O patronal sugeriu a adoção do reajuste salarial escalonado, oferecendo aumento de 8% para trabalhadores que recebam até R$ 2 mil; de 5,5% para os que recebam de R$ 2 mil a R$ 5 mil mais R$ 50 de aumento na parcela; e de 4% para aqueles com remuneração acima de R$ 5 mil, com acréscimo de R$ 125 na parcela.

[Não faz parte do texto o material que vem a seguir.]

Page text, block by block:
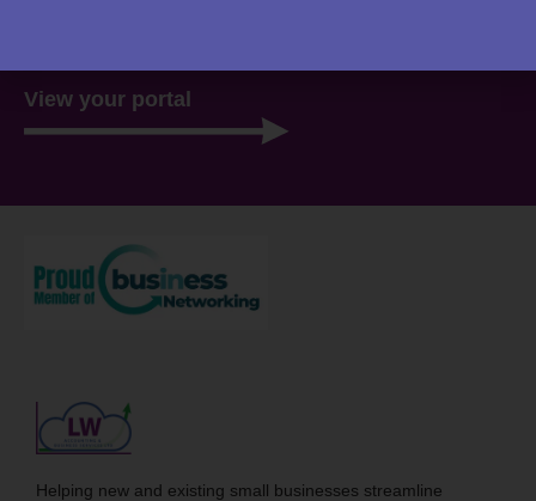
View your portal
Helping new and existing small businesses streamline
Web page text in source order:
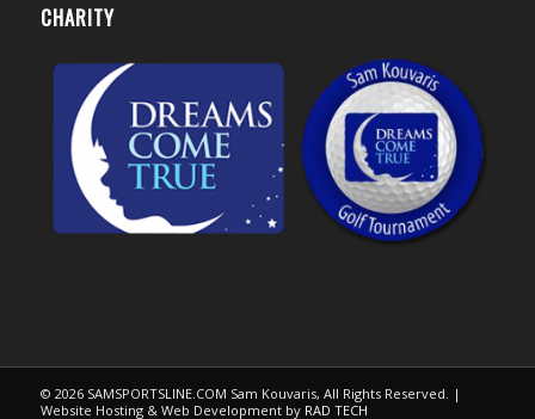
CHARITY
© 2026 SAMSPORTSLINE.COM Sam Kouvaris, All Rights Reserved. |
Website Hosting & Web Development by RAD TECH
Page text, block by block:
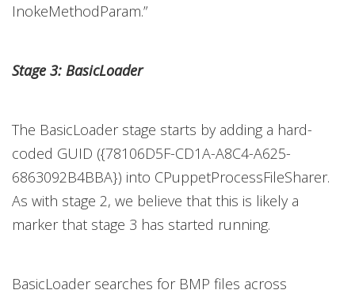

O Seprosp ainda propôs que o pagamento seja realizado em duas vezes, sendo o primeiro em janeiro e o segundo no mês de julho. Para o Sindpd-SP, a não reposição das perdas inflacionárias representa redução dos salariais dos profissionais de TI em todo o Estado.
Além disso, o Seprosp quer que o valor do auxílio-refeição seja estabelecido por região. Ou seja, para a capital, foi indicado o valor de R$ 16,50 e, para as demais localidades do Estado, de R$ 15,70, considerando a jornada de oito horas diárias.
O presidente do Sindpd-SP, Antonio Neto, mostrou-se insatisfação e preocupação com as propostas. “É preciso manter o que é de direito do trabalhador”, disse, acrescentando que não se pode aceitar a tentativa de retrocesso.
Os empresários negaram o avanço de mais de 90% da pauta da reivindicação aprovada, por unanimidade, pela categoria nas 14 assembleias de pauta realizadas em todo o Estado. A proposta fez com que o Sindpd-SP continuasse com a pauta inalterada e propusesse nova rodada de negociação. A segunda rodada está agendada para a próxima quinta-feira (14/1), na sede do sindicato patronal.